[Data to process]
/---

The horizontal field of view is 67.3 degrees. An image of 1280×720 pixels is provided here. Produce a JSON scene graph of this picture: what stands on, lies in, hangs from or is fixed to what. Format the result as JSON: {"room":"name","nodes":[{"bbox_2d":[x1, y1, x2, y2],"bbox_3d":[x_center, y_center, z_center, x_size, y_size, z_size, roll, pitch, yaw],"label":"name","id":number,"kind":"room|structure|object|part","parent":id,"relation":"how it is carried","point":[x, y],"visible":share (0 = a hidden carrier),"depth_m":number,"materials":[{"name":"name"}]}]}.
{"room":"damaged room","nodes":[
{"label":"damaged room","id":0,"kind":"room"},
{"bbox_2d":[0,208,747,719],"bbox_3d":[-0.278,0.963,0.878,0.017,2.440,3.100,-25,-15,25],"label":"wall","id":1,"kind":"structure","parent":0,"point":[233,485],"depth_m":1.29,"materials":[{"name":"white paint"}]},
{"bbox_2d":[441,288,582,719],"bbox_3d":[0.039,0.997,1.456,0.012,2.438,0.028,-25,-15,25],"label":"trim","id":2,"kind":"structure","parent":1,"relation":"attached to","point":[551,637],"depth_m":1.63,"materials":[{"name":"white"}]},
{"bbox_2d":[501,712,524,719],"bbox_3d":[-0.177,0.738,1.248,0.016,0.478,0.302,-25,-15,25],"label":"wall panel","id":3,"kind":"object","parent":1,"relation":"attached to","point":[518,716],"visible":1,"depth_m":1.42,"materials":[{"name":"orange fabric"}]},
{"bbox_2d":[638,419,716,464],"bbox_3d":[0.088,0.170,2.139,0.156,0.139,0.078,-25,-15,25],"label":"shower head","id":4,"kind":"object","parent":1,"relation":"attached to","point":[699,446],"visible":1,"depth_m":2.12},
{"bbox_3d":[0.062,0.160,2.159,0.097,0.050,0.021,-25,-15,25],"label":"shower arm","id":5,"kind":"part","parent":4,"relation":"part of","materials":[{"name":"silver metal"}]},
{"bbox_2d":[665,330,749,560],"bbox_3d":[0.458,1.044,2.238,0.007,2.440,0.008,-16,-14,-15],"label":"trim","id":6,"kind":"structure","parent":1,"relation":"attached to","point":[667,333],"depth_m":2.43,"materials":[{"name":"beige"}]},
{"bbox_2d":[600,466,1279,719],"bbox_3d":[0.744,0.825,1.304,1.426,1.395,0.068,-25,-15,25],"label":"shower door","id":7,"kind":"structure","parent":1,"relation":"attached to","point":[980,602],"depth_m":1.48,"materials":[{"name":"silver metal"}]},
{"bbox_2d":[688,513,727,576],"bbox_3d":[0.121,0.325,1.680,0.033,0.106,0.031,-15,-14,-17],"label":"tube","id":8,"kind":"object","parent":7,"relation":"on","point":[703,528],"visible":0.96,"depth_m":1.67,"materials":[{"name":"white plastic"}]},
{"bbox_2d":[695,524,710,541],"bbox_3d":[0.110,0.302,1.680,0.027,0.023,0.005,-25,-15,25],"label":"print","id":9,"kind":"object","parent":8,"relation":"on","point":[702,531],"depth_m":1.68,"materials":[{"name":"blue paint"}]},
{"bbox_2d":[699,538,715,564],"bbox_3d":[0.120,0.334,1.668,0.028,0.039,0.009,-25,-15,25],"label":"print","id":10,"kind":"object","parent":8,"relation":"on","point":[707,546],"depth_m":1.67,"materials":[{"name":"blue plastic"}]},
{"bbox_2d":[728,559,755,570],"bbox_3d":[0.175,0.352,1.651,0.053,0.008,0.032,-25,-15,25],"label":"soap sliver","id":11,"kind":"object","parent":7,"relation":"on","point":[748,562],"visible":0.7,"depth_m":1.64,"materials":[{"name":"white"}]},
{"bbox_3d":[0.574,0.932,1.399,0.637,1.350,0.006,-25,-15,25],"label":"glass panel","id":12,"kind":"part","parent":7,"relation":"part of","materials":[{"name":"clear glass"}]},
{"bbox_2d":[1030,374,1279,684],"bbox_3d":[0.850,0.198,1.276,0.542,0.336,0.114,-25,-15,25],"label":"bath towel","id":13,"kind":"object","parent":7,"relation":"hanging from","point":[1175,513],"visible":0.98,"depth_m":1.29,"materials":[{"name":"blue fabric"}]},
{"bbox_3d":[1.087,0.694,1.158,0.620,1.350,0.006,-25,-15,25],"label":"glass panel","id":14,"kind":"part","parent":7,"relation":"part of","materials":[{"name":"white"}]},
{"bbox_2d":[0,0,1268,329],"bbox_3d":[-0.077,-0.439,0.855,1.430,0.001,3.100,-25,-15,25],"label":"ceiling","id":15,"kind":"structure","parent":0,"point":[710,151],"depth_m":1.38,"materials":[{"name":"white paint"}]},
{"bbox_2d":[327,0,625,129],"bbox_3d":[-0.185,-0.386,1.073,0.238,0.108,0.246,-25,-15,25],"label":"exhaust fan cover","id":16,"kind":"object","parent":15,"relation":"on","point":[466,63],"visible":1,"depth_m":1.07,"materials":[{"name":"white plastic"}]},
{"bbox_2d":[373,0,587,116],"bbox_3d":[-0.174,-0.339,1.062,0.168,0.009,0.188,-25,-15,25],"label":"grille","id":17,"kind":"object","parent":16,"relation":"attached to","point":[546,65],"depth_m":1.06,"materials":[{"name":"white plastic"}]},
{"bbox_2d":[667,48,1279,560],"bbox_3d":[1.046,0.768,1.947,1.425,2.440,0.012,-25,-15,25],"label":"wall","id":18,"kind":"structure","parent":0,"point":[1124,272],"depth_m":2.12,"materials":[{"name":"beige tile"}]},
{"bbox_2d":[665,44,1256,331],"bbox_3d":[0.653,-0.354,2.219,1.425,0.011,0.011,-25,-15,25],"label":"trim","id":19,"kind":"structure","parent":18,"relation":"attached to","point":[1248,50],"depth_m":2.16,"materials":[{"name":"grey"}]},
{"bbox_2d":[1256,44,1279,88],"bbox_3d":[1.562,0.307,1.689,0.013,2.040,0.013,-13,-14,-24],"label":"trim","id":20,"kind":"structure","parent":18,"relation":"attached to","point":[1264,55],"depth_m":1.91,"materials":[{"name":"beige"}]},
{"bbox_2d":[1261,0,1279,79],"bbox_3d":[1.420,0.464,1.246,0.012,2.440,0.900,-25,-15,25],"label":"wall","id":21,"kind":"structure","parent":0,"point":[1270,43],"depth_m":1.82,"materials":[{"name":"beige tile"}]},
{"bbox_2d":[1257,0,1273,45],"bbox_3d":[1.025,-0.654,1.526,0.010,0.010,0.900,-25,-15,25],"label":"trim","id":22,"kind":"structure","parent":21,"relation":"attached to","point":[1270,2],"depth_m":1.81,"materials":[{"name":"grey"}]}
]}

\---

Write out the listing exactly, keeping every character.

[Written response]
The horizontal field of view is 67.3 degrees. An image of 1280×720 pixels is provided here. Produce a JSON scene graph of this picture: what stands on, lies in, hangs from or is fixed to what. Format the result as JSON: {"room":"name","nodes":[{"bbox_2d":[x1, y1, x2, y2],"bbox_3d":[x_center, y_center, z_center, x_size, y_size, z_size, roll, pitch, yaw],"label":"name","id":number,"kind":"room|structure|object|part","parent":id,"relation":"how it is carried","point":[x, y],"visible":share (0 = a hidden carrier),"depth_m":number,"materials":[{"name":"name"}]}]}.
{"room":"damaged room","nodes":[
{"label":"damaged room","id":0,"kind":"room"},
{"bbox_2d":[0,208,747,719],"bbox_3d":[-0.278,0.963,0.878,0.017,2.440,3.100,-25,-15,25],"label":"wall","id":1,"kind":"structure","parent":0,"point":[233,485],"depth_m":1.29,"materials":[{"name":"white paint"}]},
{"bbox_2d":[441,288,582,719],"bbox_3d":[0.039,0.997,1.456,0.012,2.438,0.028,-25,-15,25],"label":"trim","id":2,"kind":"structure","parent":1,"relation":"attached to","point":[551,637],"depth_m":1.63,"materials":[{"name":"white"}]},
{"bbox_2d":[501,712,524,719],"bbox_3d":[-0.177,0.738,1.248,0.016,0.478,0.302,-25,-15,25],"label":"wall panel","id":3,"kind":"object","parent":1,"relation":"attached to","point":[518,716],"visible":1,"depth_m":1.42,"materials":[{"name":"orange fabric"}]},
{"bbox_2d":[638,419,716,464],"bbox_3d":[0.088,0.170,2.139,0.156,0.139,0.078,-25,-15,25],"label":"shower head","id":4,"kind":"object","parent":1,"relation":"attached to","point":[699,446],"visible":1,"depth_m":2.12},
{"bbox_3d":[0.062,0.160,2.159,0.097,0.050,0.021,-25,-15,25],"label":"shower arm","id":5,"kind":"part","parent":4,"relation":"part of","materials":[{"name":"silver metal"}]},
{"bbox_2d":[665,330,749,560],"bbox_3d":[0.458,1.044,2.238,0.007,2.440,0.008,-16,-14,-15],"label":"trim","id":6,"kind":"structure","parent":1,"relation":"attached to","point":[667,333],"depth_m":2.43,"materials":[{"name":"beige"}]},
{"bbox_2d":[600,466,1279,719],"bbox_3d":[0.744,0.825,1.304,1.426,1.395,0.068,-25,-15,25],"label":"shower door","id":7,"kind":"structure","parent":1,"relation":"attached to","point":[980,602],"depth_m":1.48,"materials":[{"name":"silver metal"}]},
{"bbox_2d":[688,513,727,576],"bbox_3d":[0.121,0.325,1.680,0.033,0.106,0.031,-15,-14,-17],"label":"tube","id":8,"kind":"object","parent":7,"relation":"on","point":[703,528],"visible":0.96,"depth_m":1.67,"materials":[{"name":"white plastic"}]},
{"bbox_2d":[695,524,710,541],"bbox_3d":[0.110,0.302,1.680,0.027,0.023,0.005,-25,-15,25],"label":"print","id":9,"kind":"object","parent":8,"relation":"on","point":[702,531],"depth_m":1.68,"materials":[{"name":"blue paint"}]},
{"bbox_2d":[699,538,715,564],"bbox_3d":[0.120,0.334,1.668,0.028,0.039,0.009,-25,-15,25],"label":"print","id":10,"kind":"object","parent":8,"relation":"on","point":[707,546],"depth_m":1.67,"materials":[{"name":"blue plastic"}]},
{"bbox_2d":[728,559,755,570],"bbox_3d":[0.175,0.352,1.651,0.053,0.008,0.032,-25,-15,25],"label":"soap sliver","id":11,"kind":"object","parent":7,"relation":"on","point":[748,562],"visible":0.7,"depth_m":1.64,"materials":[{"name":"white"}]},
{"bbox_3d":[0.574,0.932,1.399,0.637,1.350,0.006,-25,-15,25],"label":"glass panel","id":12,"kind":"part","parent":7,"relation":"part of","materials":[{"name":"clear glass"}]},
{"bbox_2d":[1030,374,1279,684],"bbox_3d":[0.850,0.198,1.276,0.542,0.336,0.114,-25,-15,25],"label":"bath towel","id":13,"kind":"object","parent":7,"relation":"hanging from","point":[1175,513],"visible":0.98,"depth_m":1.29,"materials":[{"name":"blue fabric"}]},
{"bbox_3d":[1.087,0.694,1.158,0.620,1.350,0.006,-25,-15,25],"label":"glass panel","id":14,"kind":"part","parent":7,"relation":"part of","materials":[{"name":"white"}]},
{"bbox_2d":[0,0,1268,329],"bbox_3d":[-0.077,-0.439,0.855,1.430,0.001,3.100,-25,-15,25],"label":"ceiling","id":15,"kind":"structure","parent":0,"point":[710,151],"depth_m":1.38,"materials":[{"name":"white paint"}]},
{"bbox_2d":[327,0,625,129],"bbox_3d":[-0.185,-0.386,1.073,0.238,0.108,0.246,-25,-15,25],"label":"exhaust fan cover","id":16,"kind":"object","parent":15,"relation":"on","point":[466,63],"visible":1,"depth_m":1.07,"materials":[{"name":"white plastic"}]},
{"bbox_2d":[373,0,587,116],"bbox_3d":[-0.174,-0.339,1.062,0.168,0.009,0.188,-25,-15,25],"label":"grille","id":17,"kind":"object","parent":16,"relation":"attached to","point":[546,65],"depth_m":1.06,"materials":[{"name":"white plastic"}]},
{"bbox_2d":[667,48,1279,560],"bbox_3d":[1.046,0.768,1.947,1.425,2.440,0.012,-25,-15,25],"label":"wall","id":18,"kind":"structure","parent":0,"point":[1124,272],"depth_m":2.12,"materials":[{"name":"beige tile"}]},
{"bbox_2d":[665,44,1256,331],"bbox_3d":[0.653,-0.354,2.219,1.425,0.011,0.011,-25,-15,25],"label":"trim","id":19,"kind":"structure","parent":18,"relation":"attached to","point":[1248,50],"depth_m":2.16,"materials":[{"name":"grey"}]},
{"bbox_2d":[1256,44,1279,88],"bbox_3d":[1.562,0.307,1.689,0.013,2.040,0.013,-13,-14,-24],"label":"trim","id":20,"kind":"structure","parent":18,"relation":"attached to","point":[1264,55],"depth_m":1.91,"materials":[{"name":"beige"}]},
{"bbox_2d":[1261,0,1279,79],"bbox_3d":[1.420,0.464,1.246,0.012,2.440,0.900,-25,-15,25],"label":"wall","id":21,"kind":"structure","parent":0,"point":[1270,43],"depth_m":1.82,"materials":[{"name":"beige tile"}]},
{"bbox_2d":[1257,0,1273,45],"bbox_3d":[1.025,-0.654,1.526,0.010,0.010,0.900,-25,-15,25],"label":"trim","id":22,"kind":"structure","parent":21,"relation":"attached to","point":[1270,2],"depth_m":1.81,"materials":[{"name":"grey"}]}
]}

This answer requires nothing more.